## Exercise requirements
Make an exact copy of the lines from the top of the entries below through the line with "follow the same focus (67, 116)". Leave all pictures out.

::: Extracted records :::

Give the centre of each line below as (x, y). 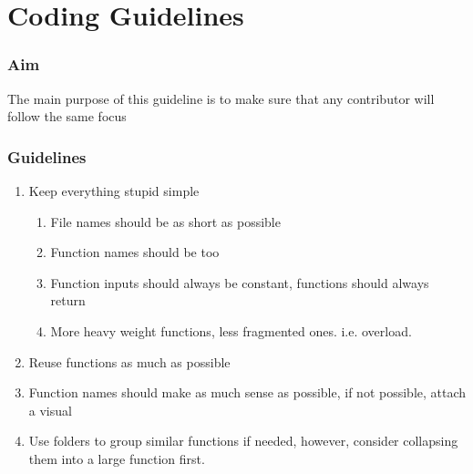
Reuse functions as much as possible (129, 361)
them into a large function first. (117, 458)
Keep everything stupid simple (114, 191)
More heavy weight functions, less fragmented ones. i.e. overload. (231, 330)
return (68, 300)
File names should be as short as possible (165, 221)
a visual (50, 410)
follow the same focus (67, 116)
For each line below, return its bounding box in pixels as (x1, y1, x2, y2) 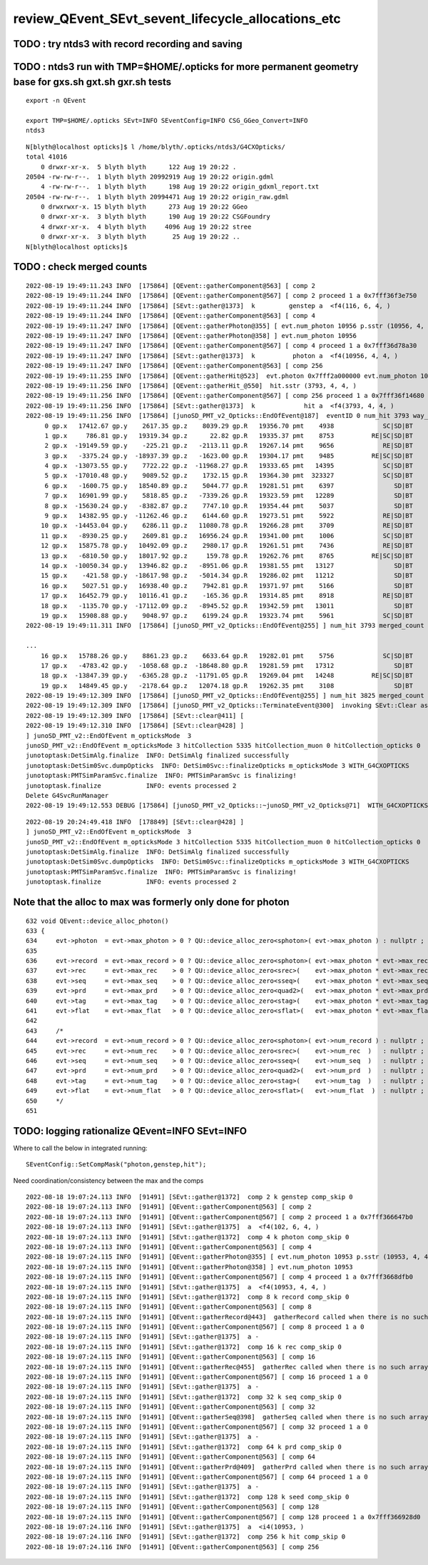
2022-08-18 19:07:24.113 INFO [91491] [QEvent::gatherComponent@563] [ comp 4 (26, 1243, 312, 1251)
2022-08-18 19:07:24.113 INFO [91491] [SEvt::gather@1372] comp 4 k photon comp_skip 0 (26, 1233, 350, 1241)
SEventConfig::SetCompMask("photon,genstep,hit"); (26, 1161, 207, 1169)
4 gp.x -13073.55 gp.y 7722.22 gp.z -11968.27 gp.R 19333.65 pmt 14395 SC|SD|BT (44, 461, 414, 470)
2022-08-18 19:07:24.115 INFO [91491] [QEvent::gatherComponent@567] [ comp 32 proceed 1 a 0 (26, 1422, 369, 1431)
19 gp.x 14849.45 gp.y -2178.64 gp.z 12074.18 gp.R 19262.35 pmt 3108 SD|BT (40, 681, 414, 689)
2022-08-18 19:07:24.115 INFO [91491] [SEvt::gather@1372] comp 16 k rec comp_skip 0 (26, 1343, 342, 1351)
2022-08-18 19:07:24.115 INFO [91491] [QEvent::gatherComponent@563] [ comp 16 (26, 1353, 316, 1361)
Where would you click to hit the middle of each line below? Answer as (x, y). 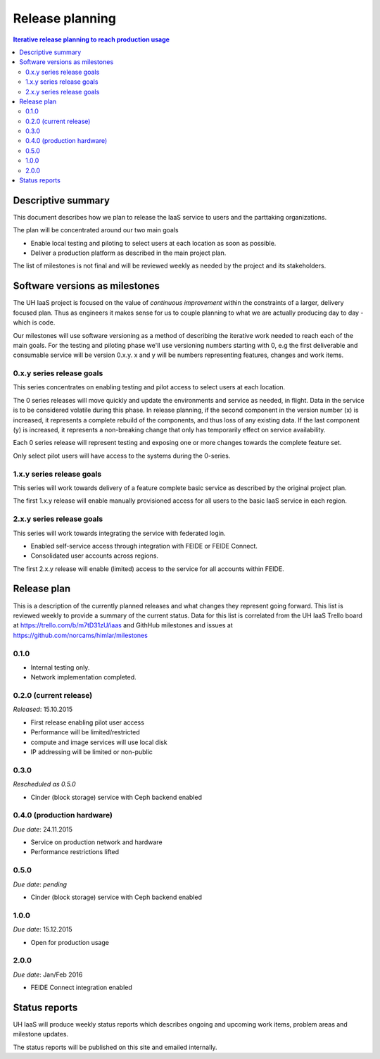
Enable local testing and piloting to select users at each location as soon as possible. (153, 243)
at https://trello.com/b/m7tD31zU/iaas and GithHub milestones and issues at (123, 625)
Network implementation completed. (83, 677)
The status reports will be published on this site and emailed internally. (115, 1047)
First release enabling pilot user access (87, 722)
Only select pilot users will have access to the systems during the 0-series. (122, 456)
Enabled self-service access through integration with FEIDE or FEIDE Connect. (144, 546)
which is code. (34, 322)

:::

## Exercise output
Give the centre of each line below as (x, y). 
Reuse functions as much as possible (129, 361)
them into a large function first. (117, 458)
Keep everything stupid simple (114, 191)
More heavy weight functions, less fragmented ones. i.e. overload. (231, 330)
return (68, 300)
File names should be as short as possible (165, 221)
a visual (50, 410)
follow the same focus (67, 116)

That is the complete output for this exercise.